(Material for this exercise)
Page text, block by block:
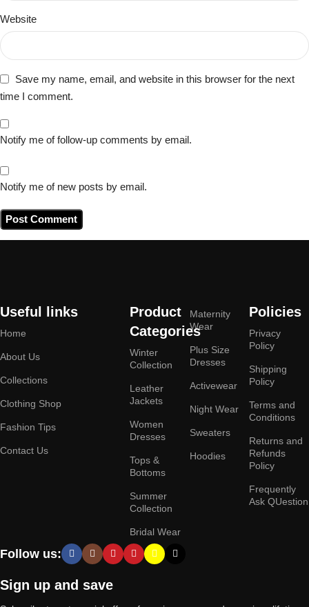
Website
Save my name, email, and website in this browser for the next
time I comment.
Notify me of follow-up comments by email.
Notify me of new posts by email.
Useful links
Home
About Us
Collections
Clothing Shop
Fashion Tips
Contact Us
Product
Categories
Winter
Collection
Leather
Jackets
Women
Dresses
Tops &
Bottoms
Summer
Collection
Bridal Wear
Maternity
Wear
Plus Size
Dresses
Activewear
Night Wear
Sweaters
Hoodies
Policies
Privacy
Policy
Shipping
Policy
Terms and
Conditions
Returns and
Refunds
Policy
Frequently
Ask QUestion
Follow us:
Sign up and save
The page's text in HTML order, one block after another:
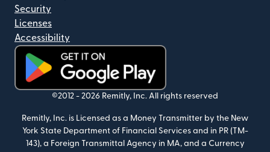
(End Material for this exercise)
* [Problem statement]:
What is needed is an exact copy of only the lines from the line containing "Clothing Shop" through the last line of the entries, inclusive, without the pictures.

* [Output of the exercise]:
Clothing Shop
Fashion Tips
Contact Us
Product
Categories
Winter
Collection
Leather
Jackets
Women
Dresses
Tops &
Bottoms
Summer
Collection
Bridal Wear
Maternity
Wear
Plus Size
Dresses
Activewear
Night Wear
Sweaters
Hoodies
Policies
Privacy
Policy
Shipping
Policy
Terms and
Conditions
Returns and
Refunds
Policy
Frequently
Ask QUestion
Follow us:
Sign up and save
The page's text in HTML order, one block after another:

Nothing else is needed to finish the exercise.